Consuming the stream on the client

The client can consume this stream using either EventSource or by directly reading the response body with a ReadableStream. Below is an example using the Fetch API and a ReadableStream to handle SSE-formatted messages.

const res = await fetch(`/stream`, {
  headers: {
    Accept: "text/event-stream",
  },
});
if (!res.body) throw new Error("No response body");
 
const reader = res.body.getReader();
const decoder = new TextDecoder();
let done = false;
 
while (!done) {
  const { value, done: readerDone } = await reader.read();
  done = readerDone;
 
  if (value) {
    const chunk = decoder.decode(value, { stream: true });
 
    const messages = chunk
      .split("\n\n")
      .filter((msg) => msg.startsWith("data:"));
 
    for (const message of messages) {
      const jsonData = message.slice(5).trim();
      try {
        const parsedData = JSON.parse(jsonData);
        const content = parsedData.message?.content || "";
        setMessageStream((prev) => prev + content);
      } catch (e) {
        console.error("Failed to parse JSON:", e);
      }
    }
  }
}

The code above fetches the /stream endpoint and reads the response body using a ReadableStream.
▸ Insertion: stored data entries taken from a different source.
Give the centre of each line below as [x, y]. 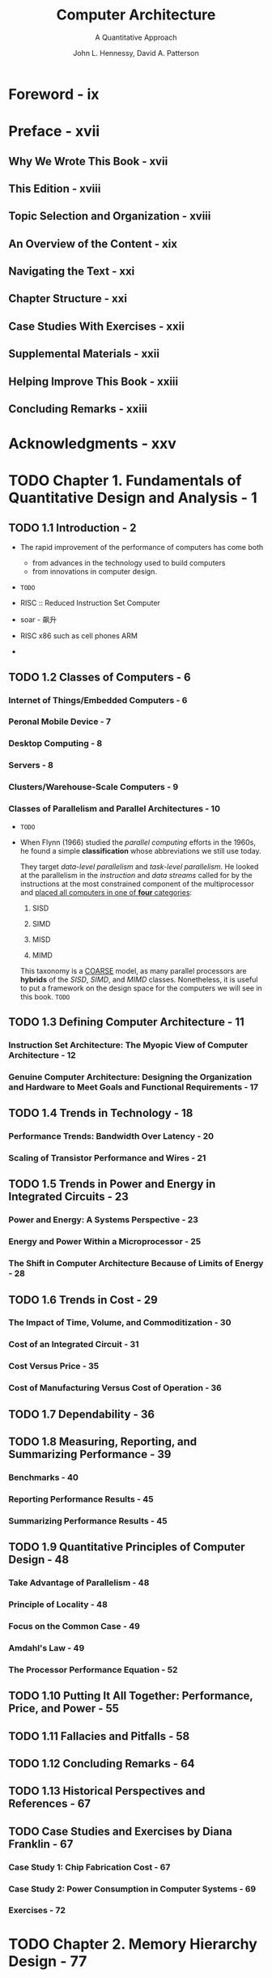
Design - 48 [39, 1560]
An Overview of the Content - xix [93, 243]
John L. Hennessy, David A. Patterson [136, 53]
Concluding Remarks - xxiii [78, 409]
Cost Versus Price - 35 [54, 1366]
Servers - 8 [31, 765]
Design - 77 [48, 1961]
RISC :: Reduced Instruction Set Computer [90, 603]
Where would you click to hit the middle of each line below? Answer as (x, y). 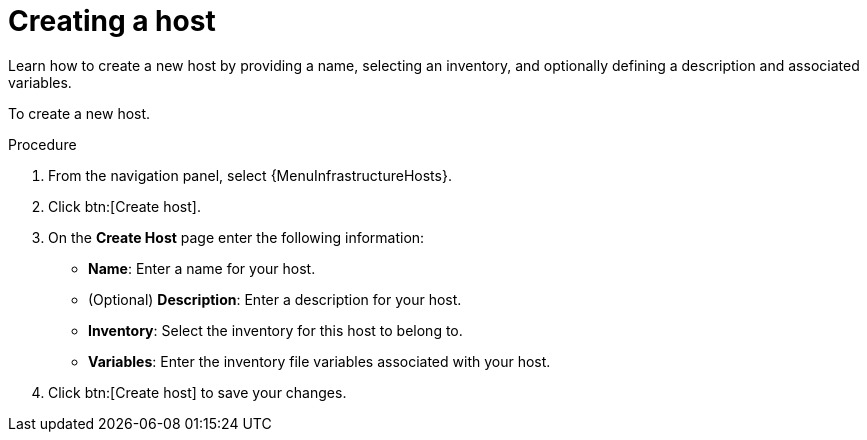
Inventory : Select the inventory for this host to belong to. (275, 330)
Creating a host (112, 21)
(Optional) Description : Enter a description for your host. (275, 299)
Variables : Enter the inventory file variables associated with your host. (319, 361)
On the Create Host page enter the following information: (236, 237)
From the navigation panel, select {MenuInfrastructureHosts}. (250, 175)
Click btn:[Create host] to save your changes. (197, 392)
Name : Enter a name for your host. (202, 268)
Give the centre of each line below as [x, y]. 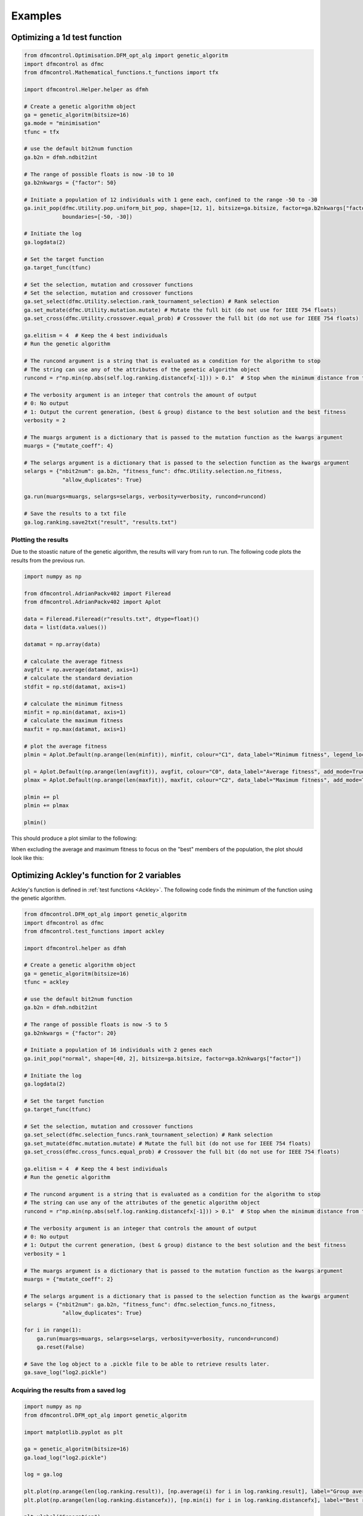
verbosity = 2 [45, 420]
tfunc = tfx [42, 132]
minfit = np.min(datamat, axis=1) [75, 712]
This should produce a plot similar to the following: [74, 838]
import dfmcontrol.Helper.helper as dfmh [86, 89]
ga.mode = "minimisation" [62, 123]
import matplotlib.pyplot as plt [74, 1432]
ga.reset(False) [60, 1347]
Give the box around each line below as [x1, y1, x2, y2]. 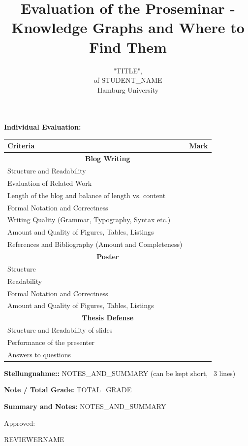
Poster [96, 251, 119, 261]
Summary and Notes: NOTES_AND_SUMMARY [4, 401, 166, 411]
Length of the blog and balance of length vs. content [7, 190, 166, 200]
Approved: [4, 417, 35, 428]
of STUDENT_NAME [93, 75, 162, 85]
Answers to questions [7, 349, 71, 359]
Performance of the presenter [7, 337, 94, 347]
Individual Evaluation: [4, 122, 81, 132]
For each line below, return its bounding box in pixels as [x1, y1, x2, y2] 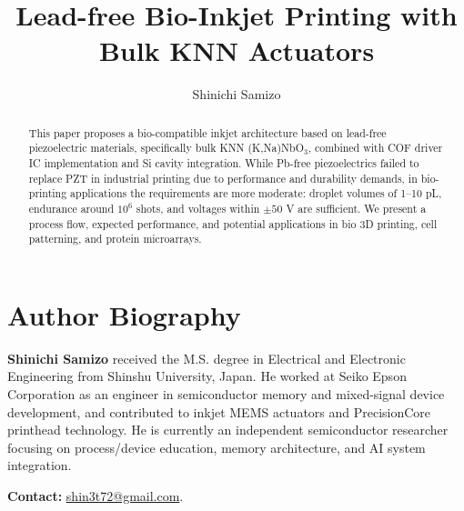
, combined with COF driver [308, 140, 443, 155]
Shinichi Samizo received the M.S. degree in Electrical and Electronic [7, 348, 406, 367]
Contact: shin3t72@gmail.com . [7, 486, 184, 506]
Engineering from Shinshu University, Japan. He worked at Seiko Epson [7, 366, 407, 386]
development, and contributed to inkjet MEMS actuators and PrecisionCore [7, 402, 431, 421]
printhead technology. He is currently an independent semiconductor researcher [7, 420, 449, 439]
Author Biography [7, 296, 241, 333]
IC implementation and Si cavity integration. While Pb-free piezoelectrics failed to [28, 155, 419, 171]
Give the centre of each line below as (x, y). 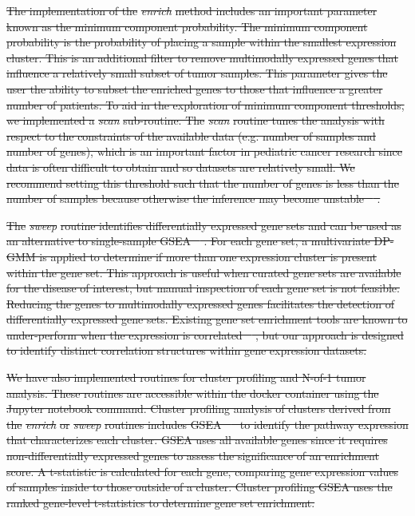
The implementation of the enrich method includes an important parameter (192, 10)
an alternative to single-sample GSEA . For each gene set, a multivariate (188, 241)
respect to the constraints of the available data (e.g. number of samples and (191, 135)
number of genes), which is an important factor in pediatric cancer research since (205, 151)
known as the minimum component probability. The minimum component (187, 26)
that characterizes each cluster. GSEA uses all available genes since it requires (197, 440)
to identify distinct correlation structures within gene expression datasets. (187, 350)
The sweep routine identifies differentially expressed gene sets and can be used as (204, 225)

Each chunk is decoded, split into individual SSE messages, and parsed as JSON before updating the message stream.

Streaming data from an LLM in real time can feel a bit tricky at first, but once the pieces fit together with the backend and a readable stream on the frontend, it becomes a powerful pattern. Hopefully, this guide makes things a little easier if you’re setting up something similar.